What would be the best/quickest way to integrate

squareroot(1-x^2) ?

Trigonometric or Hyperbolic substitution works well...

Let \(\displaystyle x = \sin{\theta}\) so that \(\displaystyle dx = \cos{\theta}\,d\theta\).

The integral becomes

\(\displaystyle \int{\sqrt{1 - x^2}\,dx} = \int{\sqrt{1 - \sin^2{\theta}}\,\cos{\theta}\,d\theta}\)

\(\displaystyle = \int{\cos{\theta}\cos{\theta}\,d\theta}\)

\(\displaystyle = \int{\cos^2{\theta}\,d\theta}\)

\(\displaystyle = \int{\frac{1}{2}\cos{2\theta} + \frac{1}{2}\,d\theta}\)

\(\displaystyle = \frac{1}{4}\sin{2\theta} + \frac{1}{2}\theta + C\)

\(\displaystyle = \frac{2\sin{\theta}\cos{\theta}}{4} + \frac{\theta}{2} + C\)

\(\displaystyle = \frac{\sin{\theta}\cos{\theta} + \theta}{2} + C\).

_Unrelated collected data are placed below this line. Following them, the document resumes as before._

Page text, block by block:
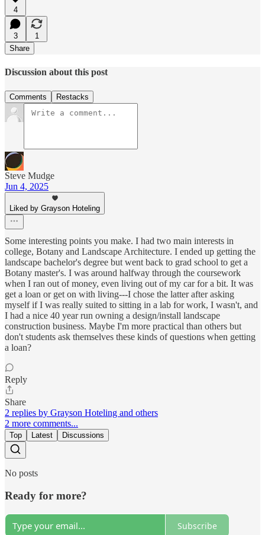
4
3
1
Share
Discussion about this post
Comments Restacks
Steve Mudge
Jun 4, 2025
Liked by Grayson Hoteling
Some interesting points you make. I had two main interests in
college, Botany and Landscape Architecture. I ended up getting the
landscape bachelor's degree but went back to grad school to get a
Botany master's. I was around halfway through the coursework
when I ran out of money, even living out of my car for a bit. It was
get a loan or get on with living---I chose the latter after asking
myself if I was really suited to sitting in a lab for work, I wasn't, and
I had a nice 40 year run owning a design/install landscape
construction business. Maybe I'm more practical than others but
don't students ask themselves these kinds of questions when getting
a loan?
Reply
Share
2 replies by Grayson Hoteling and others
2 more comments...
Top Latest Discussions
No posts
Ready for more?
Subscribe
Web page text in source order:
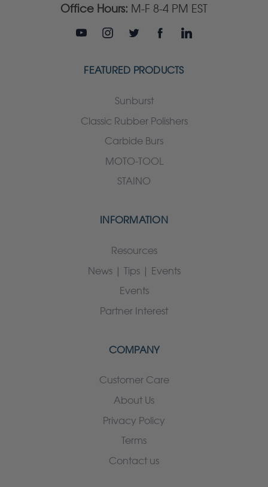
Office Hours: M-F 8-4 PM EST
FEATURED PRODUCTS
Sunburst
Classic Rubber Polishers
Carbide Burs
MOTO-TOOL
STAINO
INFORMATION
Resources
News | Tips | Events
Events
Partner Interest
COMPANY
Customer Care
About Us
Privacy Policy
Terms
Contact us
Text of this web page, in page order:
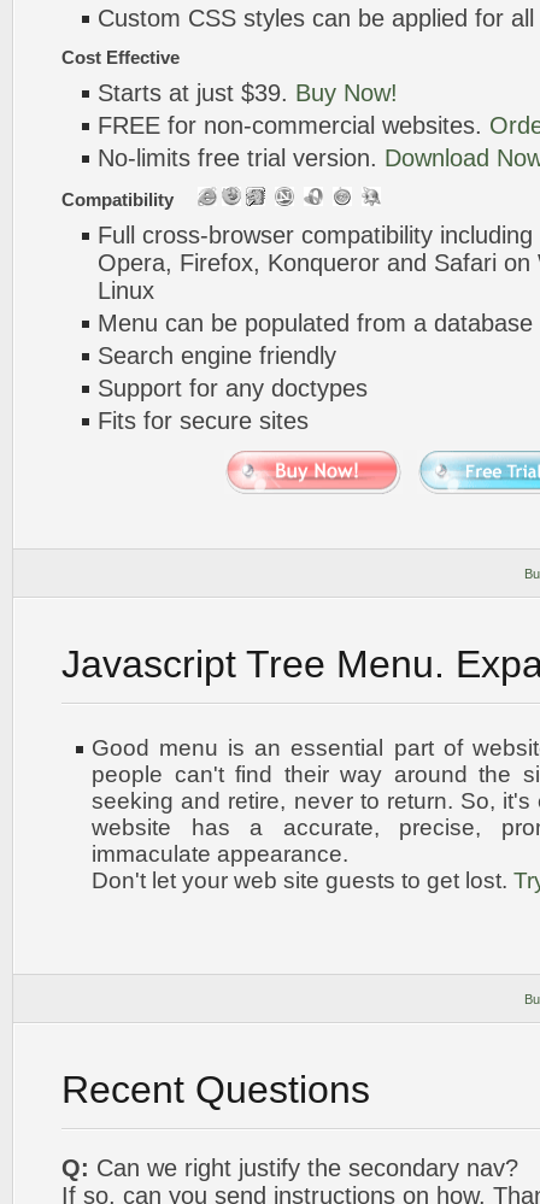
Custom CSS styles can be applied for
Cost Effective
Starts at just $39. Buy Now!
FREE for non-commercial websites.
No-limits free trial version. Download
Compatibility
Full cross-browser compatibility
Opera, Firefox, Konqueror and Safari
Linux
Menu can be populated from a database
Search engine friendly
Support for any doctypes
Fits for secure sites
Javascript Tree Menu.
Good menu is an essential part of
people can't find their way around the
seeking and retire, never to return. So,
website has a accurate, precise,
immaculate appearance.
Don't let your web site guests to get lost.
Recent Questions
Q: Can we right justify the secondary nav?
If so, can you send instructions on how.
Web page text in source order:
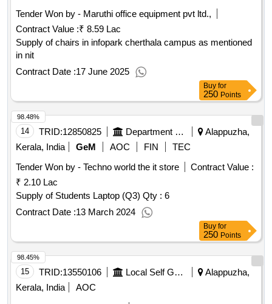
Tender Won by - Maruthi office equipment pvt ltd.,
Contract Value :₹ 8.59 Lac
Supply of chairs in infopark cherthala campus as mentioned
in nit
Contract Date :17 June 2025
Buy for
250 Points
14 TRID:12850825 Department Of Social Justice
Alappuzha,
Kerala, India
GeM AOC FIN
TEC
Tender Won by - Techno world the it store
Contract Value :
₹ 2.10 Lac
Supply of Students Laptop (Q3) Qty : 6
Contract Date :13 March 2024
98.48%
Buy for
250 Points
15 TRID:13550106 Local Self Government Department
Alappuzha,
Kerala, India
AOC
98.45%
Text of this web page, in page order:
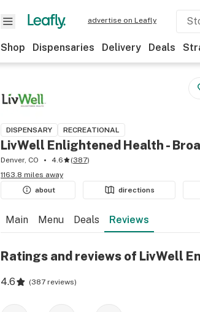
advertise on Leafly
Shop Dispensaries Delivery Deals
DISPENSARY RECREATIONAL
LivWell Enlightened Health -
Denver, CO 4.6 (387)
1163.8 miles away
about
directions
Main Menu Deals Reviews
Ratings and reviews of LivWell
4.6 (387 reviews)
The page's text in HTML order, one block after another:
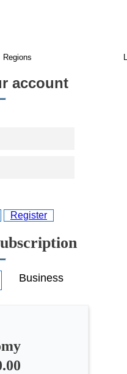
account
Register
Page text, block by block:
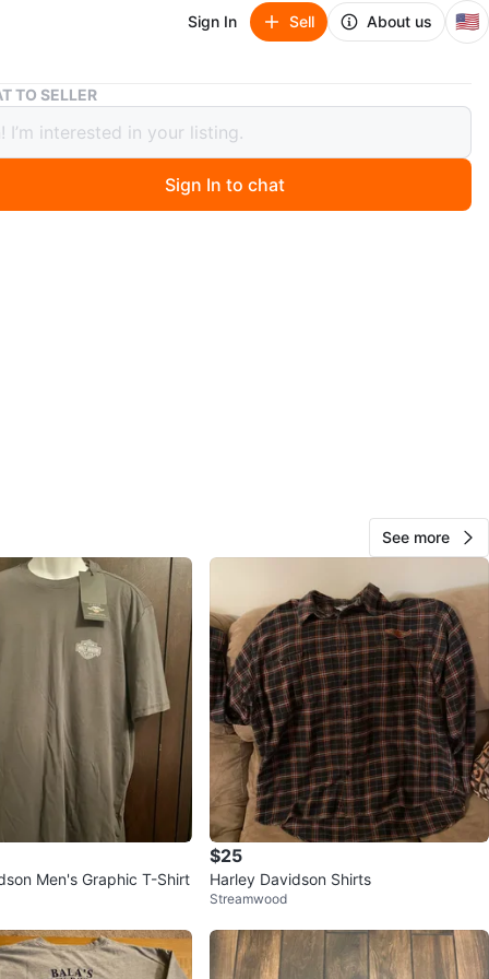
Sign In Sell About us 🇺🇸
Harley-Davidson Honolulu Hawaii Black Top - XL
Davidson Honolulu Hawaii Black
View Map
verified
Allan
Plainfield
152
6 reviews
6
TO SELLER
Sign In to chat
See more
Men's Graphic T-Shirt
$25
Harley Davidson Shirts
Streamwood
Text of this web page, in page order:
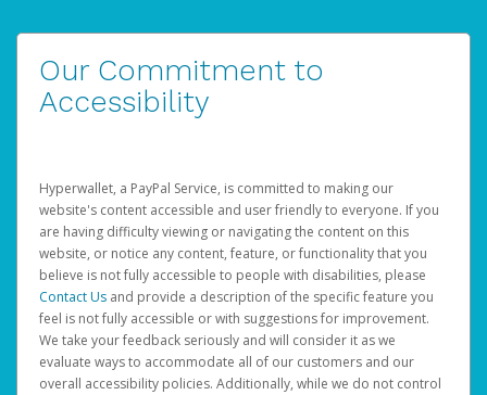
Our Commitment to
Accessibility
Hyperwallet, a PayPal Service, is committed to making our
website's content accessible and user friendly to everyone. If you
are having difficulty viewing or navigating the content on this
website, or notice any content, feature, or functionality that you
believe is not fully accessible to people with disabilities, please
Contact Us and provide a description of the specific feature you
feel is not fully accessible or with suggestions for improvement.
We take your feedback seriously and will consider it as we
evaluate ways to accommodate all of our customers and our
overall accessibility policies. Additionally, while we do not control
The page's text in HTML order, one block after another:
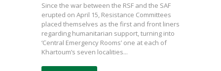
Since the war between the RSF and the SAF
erupted on April 15, Resistance Committees
placed themselves as the first and front liners
regarding humanitarian support, turning into
‘Central Emergency Rooms’ one at each of
Khartoum’s seven localities...
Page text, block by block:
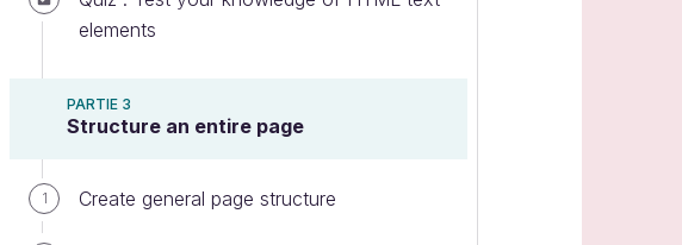
elements
PARTIE 3
Structure an entire page
1 Create general page structure
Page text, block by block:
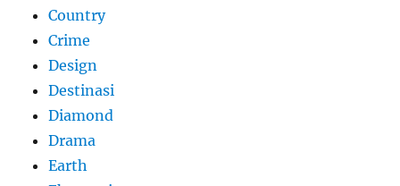
Country
Crime
Design
Destinasi
Diamond
Drama
Earth
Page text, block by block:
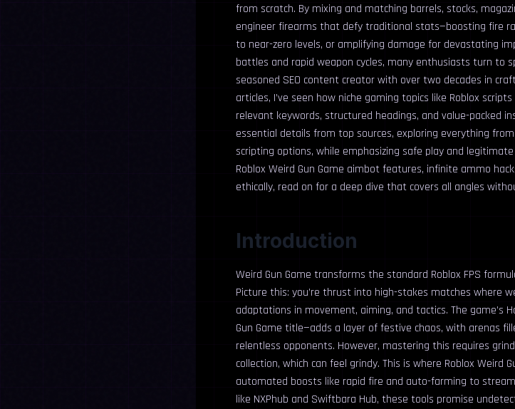
from scratch. By mixing and matching barrels, stocks,
engineer firearms that defy traditional stats—boosting fire
to near-zero levels, or amplifying damage for devastating
battles and rapid weapon cycles, many enthusiasts turn to
seasoned SEO content creator with over two decades in
articles, I’ve seen how niche gaming topics like Roblox
relevant keywords, structured headings, and value-packed
essential details from top sources, exploring everything
scripting options, while emphasizing safe play and
Roblox Weird Gun Game aimbot features, infinite ammo
ethically, read on for a deep dive that covers all angles
Introduction
Weird Gun Game transforms the standard Roblox FPS
Picture this: you’re thrust into high-stakes matches where
adaptations in movement, aiming, and tactics. The game’s
Gun Game title—adds a layer of festive chaos, with arenas
relentless opponents. However, mastering this requires
collection, which can feel grindy. This is where Roblox Weird
automated boosts like rapid fire and auto-farming to
like NXPhub and Swiftbara Hub, these tools promise
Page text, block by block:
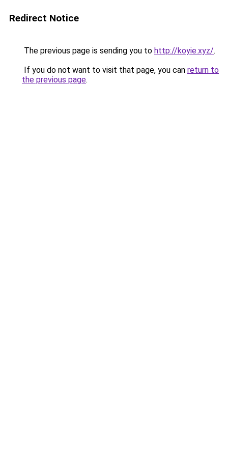
Redirect Notice
The previous page is sending you to http://koyie.xyz/.
If you do not want to visit that page, you can return to
the previous page.
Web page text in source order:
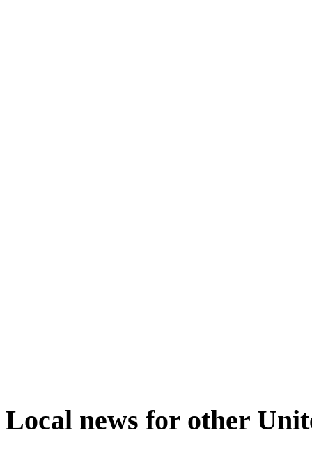
Local news for other
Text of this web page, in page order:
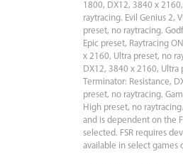
1800, DX12, 3840 x
raytracing. Evil Genius 2,
preset, no raytracing.
Epic preset, Raytracing
x 2160, Ultra preset, no
DX12, 3840 x 2160, Ultra
Terminator: Resistance,
preset, no raytracing.
High preset, no
and is dependent on the
selected. FSR requires
available in select games
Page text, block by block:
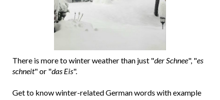
There is more to winter weather than just "der Schnee", "es
schneit" or "das Eis".
Get to know winter-related German words with example
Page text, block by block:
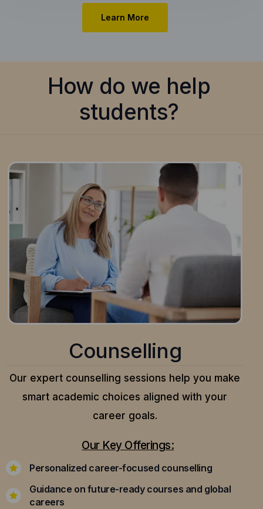
Learn More
How do we help
students?
Counselling
Our expert counselling sessions help you make
smart academic choices aligned with your
career goals.
Our Key Offerings:
Personalized career-focused counselling
Guidance on future-ready courses and global
careers
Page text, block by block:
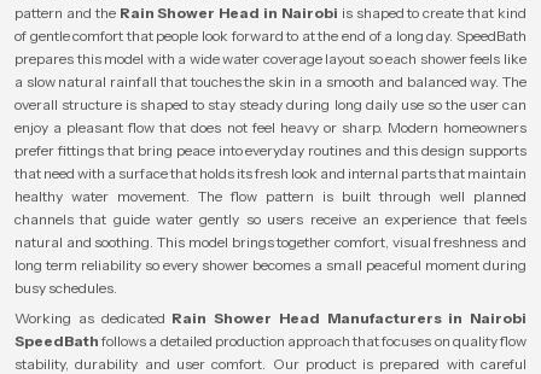
pattern and the Rain Shower Head in Nairobi is shaped to create that kind
of gentle comfort that people look forward to at the end of a long day. SpeedBath
prepares this model with a wide water coverage layout so each shower feels like
a slow natural rainfall that touches the skin in a smooth and balanced way. The
overall structure is shaped to stay steady during long daily use so the user can
enjoy a pleasant flow that does not feel heavy or sharp. Modern homeowners
prefer fittings that bring peace into everyday routines and this design supports
that need with a surface that holds its fresh look and internal parts that maintain
healthy water movement. The flow pattern is built through well planned
channels that guide water gently so users receive an experience that feels
natural and soothing. This model brings together comfort, visual freshness and
long term reliability so every shower becomes a small peaceful moment during
busy schedules.
Working as dedicated Rain Shower Head Manufacturers in Nairobi
SpeedBathfollows a detailed production approach that focuses on quality flow
stability, durability and user comfort. Our product is prepared with careful
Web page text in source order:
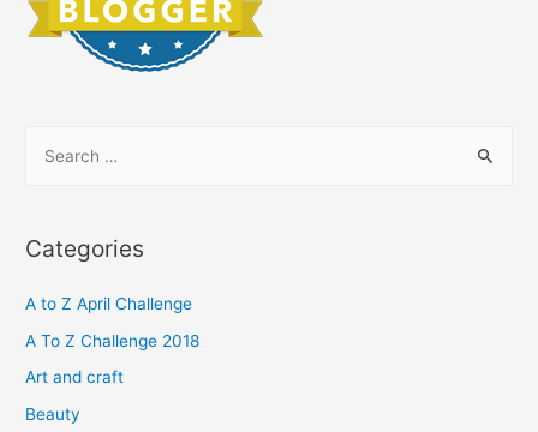
r
h
f
o
Categories
A to Z April Challenge
A To Z Challenge 2018
Art and craft
Beauty
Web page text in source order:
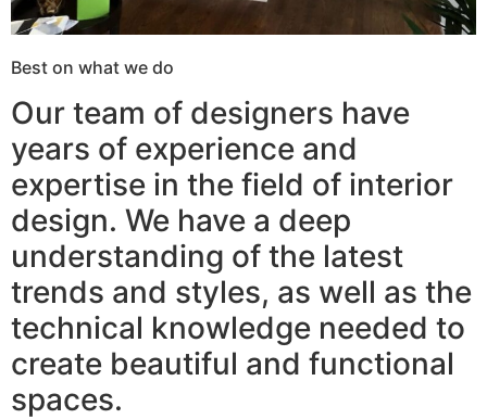
Best on what we do
Our team of designers have
years of experience and
expertise in the field of interior
design. We have a deep
understanding of the latest
trends and styles, as well as the
technical knowledge needed to
create beautiful and functional
spaces.
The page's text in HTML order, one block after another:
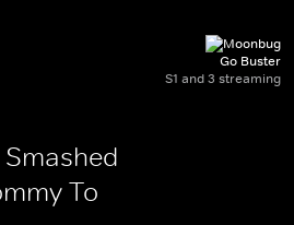
Go Buster
S1 and 3 streaming
To
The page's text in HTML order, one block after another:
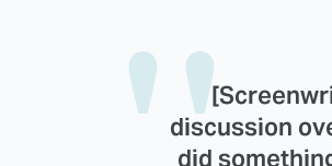
discussion
did
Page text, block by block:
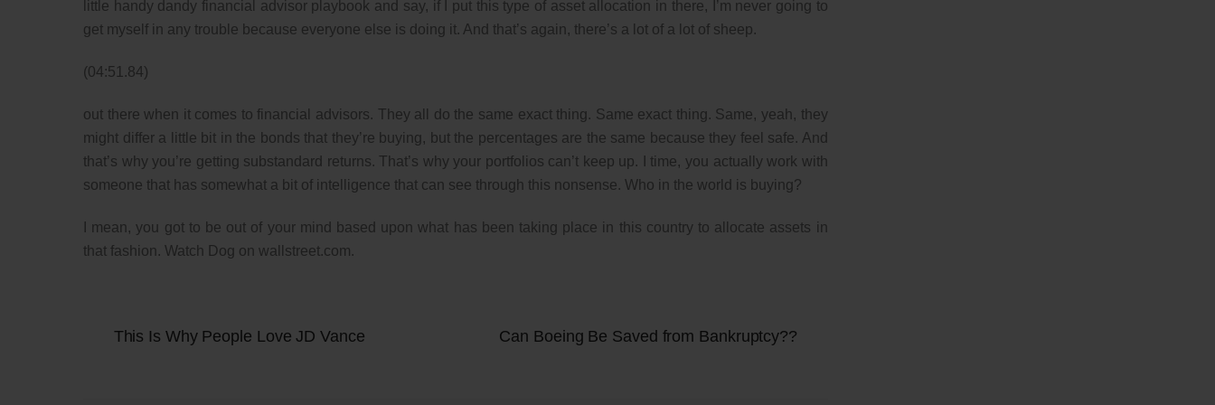
little handy dandy financial advisor playbook and say, if I put this type of asset allocation in there, I’m never going to
get myself in any trouble because everyone else is doing it. And that’s again, there’s a lot of a lot of sheep.
(04:51.84)
out there when it comes to financial advisors. They all do the same exact thing. Same exact thing. Same, yeah, they
might differ a little bit in the bonds that they’re buying, but the percentages are the same because they feel safe. And
that’s why you’re getting substandard returns. That’s why your portfolios can’t keep up. I time, you actually work with
someone that has somewhat a bit of intelligence that can see through this nonsense. Who in the world is buying?
I mean, you got to be out of your mind based upon what has been taking place in this country to allocate assets in
that fashion. Watch Dog on wallstreet.com.
This Is Why People Love JD Vance Can Boeing Be Saved from Bankruptcy??
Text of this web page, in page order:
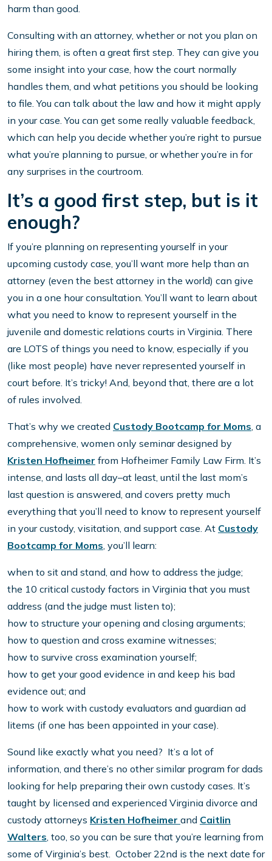
harm than good.
Consulting with an attorney, whether or not you plan on
hiring them, is often a great first step. They can give you
some insight into your case, how the court normally
handles them, and what petitions you should be looking
to file. You can talk about the law and how it might apply
in your case. You can get some really valuable feedback,
which can help you decide whether you’re right to pursue
what you’re planning to pursue, or whether you’re in for
any surprises in the courtroom.
It’s a good first step, but is it
enough?
If you’re planning on representing yourself in your
upcoming custody case, you’ll want more help than an
attorney (even the best attorney in the world) can give
you in a one hour consultation. You’ll want to learn about
what you need to know to represent yourself in the
juvenile and domestic relations courts in Virginia. There
are LOTS of things you need to know, especially if you
(like most people) have never represented yourself in
court before. It’s tricky! And, beyond that, there are a lot
of rules involved.
That’s why we created Custody Bootcamp for Moms, a
comprehensive, women only seminar designed by
Kristen Hofheimer from Hofheimer Family Law Firm. It’s
intense, and lasts all day–at least, until the last mom’s
last question is answered, and covers pretty much
everything that you’ll need to know to represent yourself
in your custody, visitation, and support case. At Custody
Bootcamp for Moms, you’ll learn:
when to sit and stand, and how to address the judge;
the 10 critical custody factors in Virginia that you must
address (and the judge must listen to);
how to structure your opening and closing arguments;
how to question and cross examine witnesses;
how to survive cross examination yourself;
how to get your good evidence in and keep his bad
evidence out; and
how to work with custody evaluators and guardian ad
litems (if one has been appointed in your case).
Sound like exactly what you need? It’s a lot of
information, and there’s no other similar program for dads
looking for help preparing their own custody cases. It’s
taught by licensed and experienced Virginia divorce and
custody attorneys Kristen Hofheimer and Caitlin
Walters, too, so you can be sure that you’re learning from
some of Virginia’s best. October 22nd is the next date for

Remembering that \(\displaystyle x = \sin{\theta}\), that means \(\displaystyle \cos{\theta} = \sqrt{1 - x^2}\) and \(\displaystyle x = \arcsin{\theta}\) and substituting, we find

\(\displaystyle \int{\sqrt{1 - x^2}\,dx} = \frac{x\sqrt{1 - x^2} + \arcsin{x}}{2} + C\).